[Data records]
BEGIN

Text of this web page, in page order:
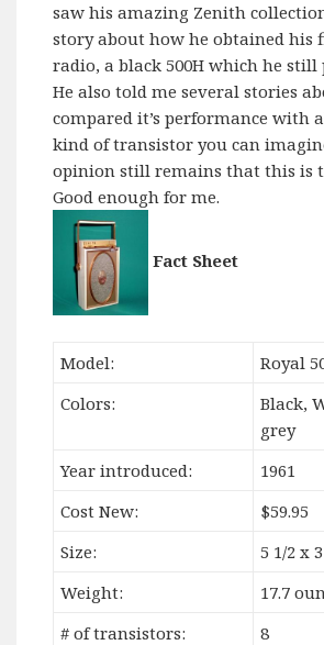
saw his amazing Zenith
story about how he obtained his
radio, a black 500H which he still
He also told me several stories
compared it’s performance with
kind of transistor you can
opinion still remains that this is
Good enough for me.
Fact Sheet
Model:
Royal
Colors:
Black,
grey
Year introduced:
1961
Cost New:
$59.95
Size:
5 1/2 x
Weight:
17.7
# of transistors:
8
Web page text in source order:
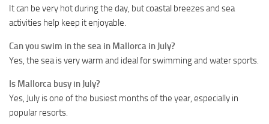
It can be very hot during the day, but coastal breezes and sea
activities help keep it enjoyable.
Can you swim in the sea in Mallorca in July?
Yes, the sea is very warm and ideal for swimming and water sports.
Is Mallorca busy in July?
Yes, July is one of the busiest months of the year, especially in
popular resorts.
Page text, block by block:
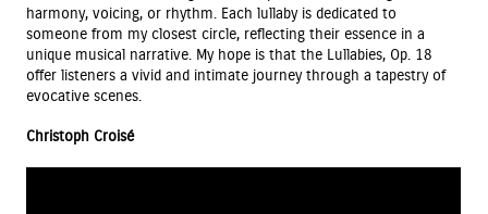
harmony, voicing, or rhythm. Each lullaby is dedicated to
someone from my closest circle, reflecting their essence in a
unique musical narrative. My hope is that the Lullabies, Op. 18
offer listeners a vivid and intimate journey through a tapestry of
evocative scenes.
Christoph Croisé
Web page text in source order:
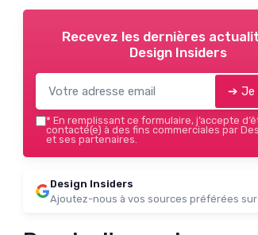
Recevez les dernières
Design Insiders
➔ Je
* En remplissant ce formulaire, j’accepte
contacté(e) à des fins commerciales par
et ses partenaires.
Design Insiders
Ajoutez-nous à vos sources préférées sur
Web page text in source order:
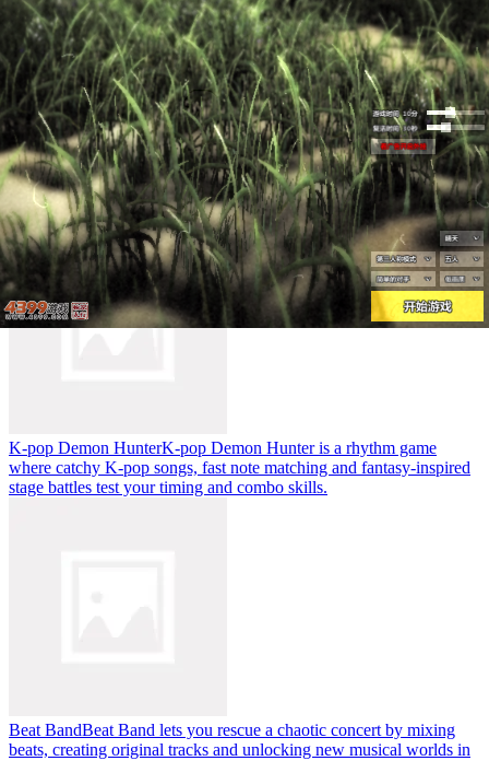
My Teacher Became SprunkiMy Teacher Became Sprunki is a
creepy escape adventure where every clue, rescued friend, and
hidden path brings you closer to leaving the island.
K-pop Demon HunterK-pop Demon Hunter is a rhythm game
where catchy K-pop songs, fast note matching and fantasy-inspired
stage battles test your timing and combo skills.
Beat BandBeat Band lets you rescue a chaotic concert by mixing
beats, creating original tracks and unlocking new musical worlds in
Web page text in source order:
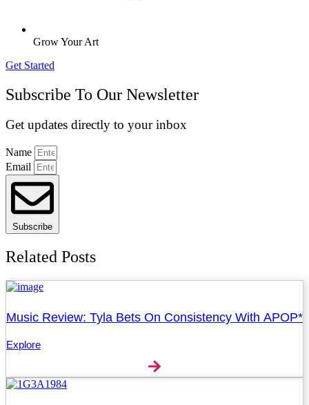
Grow Your Art
Get Started
Subscribe To Our Newsletter
Get updates directly to your inbox
Name
Email
Subscribe
Related Posts
Music Review: Tyla Bets On Consistency With APOP*
Explore
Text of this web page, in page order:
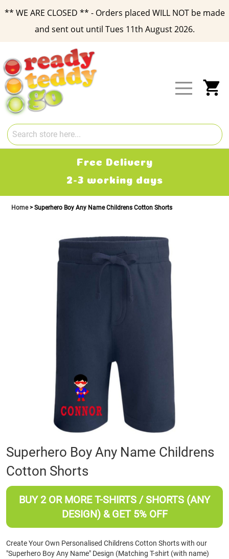
** WE ARE CLOSED ** - Orders placed WILL NOT be made
and sent out until Tues 11th August 2026.
Content
Free Delivery
2-3 working days
Home Superhero Boy Any Name Childrens Cotton Shorts
Skip
to
the
beginning
of
Superhero Boy Any Name Childrens
Cotton Shorts
BUY 2 OR MORE T-SHIRTS / SHORTS (ANY
DESIGN) & GET 5% OFF
Create Your Own Personalised Childrens Cotton Shorts with our
"Superhero Boy Any Name" Design (Matching T-shirt (with name)
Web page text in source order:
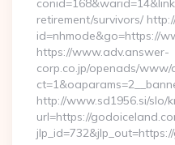
retirement/survivors/
id=nhmode&go=https://
https://www.adv.answer-
corp.co.jp/openads/www/
http://www.sd1956.si/slo/
url=https://
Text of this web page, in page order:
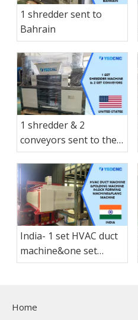
1 shredder sent to
Bahrain
1 shredder & 2
conveyors sent to the
America States
India- 1 set HVAC duct
machine&one set
folding machine &1 set
machne
Home
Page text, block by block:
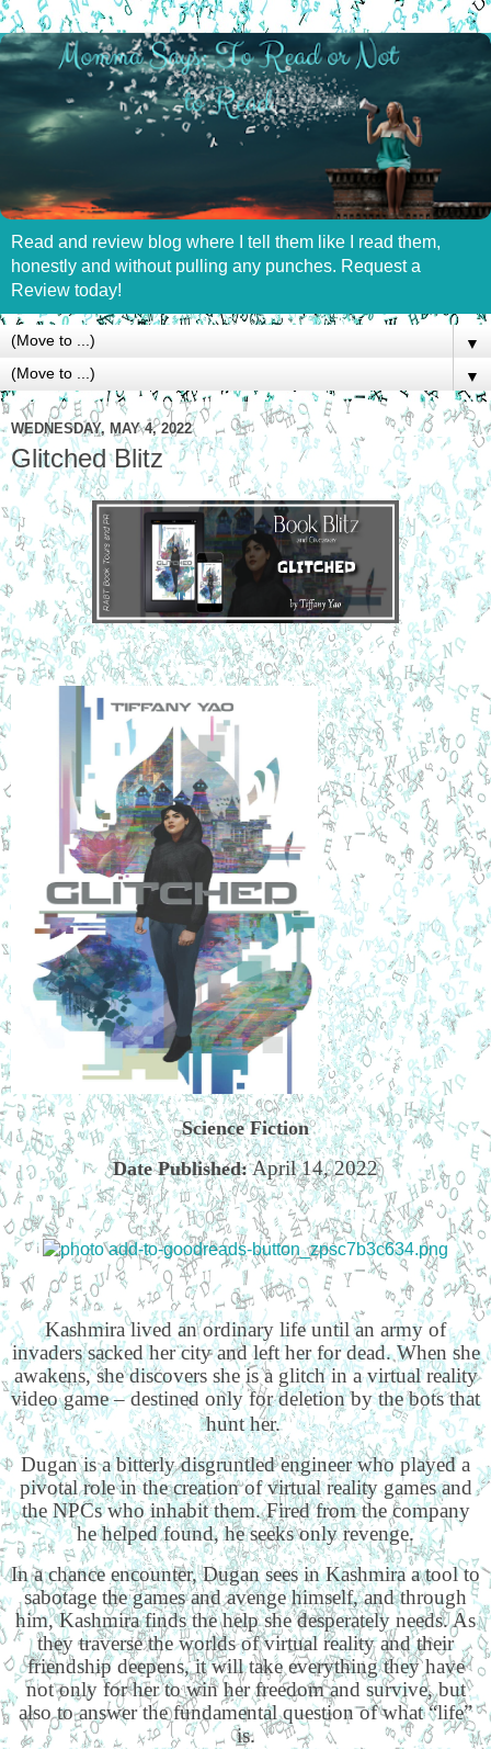
Read and review blog where I tell them like I read them,
honestly and without pulling any punches. Request a
Review today!
▼
▼
WEDNESDAY, MAY 4, 2022
Glitched Blitz
Science Fiction
Date Published:April 14, 2022
Kashmira lived an ordinary life until an army of
invaders sacked her city and left her for dead. When she
awakens, she discovers she is a glitch in a virtual reality
video game – destined only for deletion by the bots that
hunt her.
Dugan is a bitterly disgruntled engineer who played a
pivotal role in the creation of virtual reality games and
the NPCs who inhabit them. Fired from the company
he helped found, he seeks only revenge.
In a chance encounter, Dugan sees in Kashmira a tool to
sabotage the games and avenge himself, and through
him, Kashmira finds the help she desperately needs. As
they traverse the worlds of virtual reality and their
friendship deepens, it will take everything they have
not only for her to win her freedom and survive, but
also to answer the fundamental question of what “life”
is.
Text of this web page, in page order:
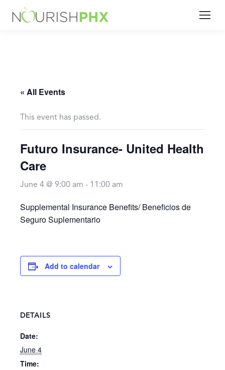
« All Events
This event has passed.
Futuro Insurance- United Health
Care
June 4 @ 9:00 am - 11:00 am
Supplemental Insurance Benefits/ Beneficios de
Seguro Suplementario
Add to calendar
DETAILS
Date:
June 4
Time:

END

Exercise directions:
For each line in the records that contains the word "they", make a copy.

Answer box:
they traverse the worlds of virtual reality and their
friendship deepens, it will take everything they have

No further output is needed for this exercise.